The Swamiyar attained videha mukti on Pournami in the month of Vaisakha. He was thirty eight. At Vilvamangalam Krishna Temple, Thiruvananthapuram, the idol of Lord Krishna is installed over the samadhi (final resting place) of the Swamiyar. Kulukkalloor Swamiyar succeeded him as the next Mooppil Swamiyar of Naduvil Madhom.

The biography of Vilvamangalathu Swamiyar ( Divakara Muni ) is narrated in 'Divakara Charita', authored by a Swamiyar of Naduvil Madhom.

'Devesvarashtakam' is a stotra by Vilvamangalam. Devesvara referred to in the stotra could either be his guru, Suresvara, or Sri Krishna, the Lord of gods.

There were at least two Nambuthiri illoms by the name Vilvamangalam - the first one was at Sukapuram and the second one at Panniyur. The disciple of Suresvara belonged to the first illom. Krishna Lilasuka, the author of 'Sri Krishna karnamritam', belonged to Vilvamangalam located at Panniyur. He accepted sannyasa from Thekke Madhom.

== Ettara Yogam and Naduvil Madhom ==

Traditionally, only the Swamiyars of Naduvil Madhom and Munchira Madhom had the right to perform Pushpanjali to Sri Padmanabha. Even today the Ettara Yogam, the once powerful governing body of the Sree Padmanabha Swamy Temple, holds its sessions only in the presence of the Pushpanjali Swamiyar. The Kings of Travancore needed the permission of the Yogam even to adopt a new member to the royal family. In the past, if subjects of Travancore had any grievance they could raise Uthirakkura or Rudhirakkura (red flag) at the Western entrance of the Padmanabhaswamy Temple. The Swamiyar who enters through the Western entrance would take note of this and pass orders for the redressal of the grievance. People irrespective of their religion have benefitted from this system. In 1592 AD, the Christian fishermen of Rajakkamangalam were driven to Kanyakumari by Hindus. A Portuguese priest was the leader of the fishermen. He raised a red flag at the Western entrance of the Temple. The members of Ettara Yogam took action and brought back the Christian fishermen to Rajakkamangalam.
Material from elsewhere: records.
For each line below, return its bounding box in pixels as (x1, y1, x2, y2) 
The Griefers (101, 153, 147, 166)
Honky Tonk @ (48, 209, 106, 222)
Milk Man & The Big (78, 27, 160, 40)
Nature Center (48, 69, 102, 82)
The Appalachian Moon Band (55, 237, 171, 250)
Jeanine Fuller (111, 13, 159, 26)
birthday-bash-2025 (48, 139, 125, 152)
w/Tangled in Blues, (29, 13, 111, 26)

== More about Naduvil Madhom ==

- Lord Parthasarathy (Krishna) is the Guardian Deity of Naduvil Madhom. Though adwaitins (non-dualists), the Swamiyars are Vaishnavas in nature.
- Only Nambuthiries from Sukapuram, Peruvanam and Irinjalakkuda having Bhattavritti and right to Agnihotram can accept sannyasa from Naduvil Madhom.
- The seniority of a Swamiyar is determined not by his age but by the number of Chaturmasya vratams he has observed.
- In the past the Madhom possessed temples and paddy fields all over Kerala. Even today the Madhom owns and manages around forty temples in the Malabar region. The famous Thiruvalathur Randu Moorthy Temple, Palakkad is one of them.
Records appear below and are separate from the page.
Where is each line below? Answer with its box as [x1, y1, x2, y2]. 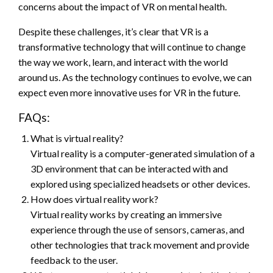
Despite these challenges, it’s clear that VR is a [18, 25, 208, 37]
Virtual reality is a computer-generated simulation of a [30, 147, 255, 159]
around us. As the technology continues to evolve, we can [18, 71, 252, 83]
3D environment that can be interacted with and [30, 162, 228, 174]
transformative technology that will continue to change [18, 40, 246, 52]
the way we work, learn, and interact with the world [18, 55, 228, 68]
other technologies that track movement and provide [30, 238, 249, 250]
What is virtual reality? [30, 132, 124, 144]

== Maravanchery Swamiyar ==

Maravanchery Thekkedathu Nilakanta Bharatikal is the current Mooppil Swamiyar of Naduvil Madhom. He was born as the son of Maravanchery Thekkedathu Chitran Nambuthiripad and Neeli Antharjanam of Pandamparampathu Mana on 14 September 1935. After leading the life of a grihastha, he accepted sannyasa on 1 July 2001 when Meppoyilathu Ashtamoorthi Bharatikal was the Mooppil Swamiyar of Naduvil Madhom. On 6 June 2002 Meppoyilathu Swamiyar attained videha mukti, and Maravanchery Swamiyar succeeded him.

Maravanchery Swamiyar was in news for strongly opposing the opening of Sree Padmanabha Swamy Temple's Vault B.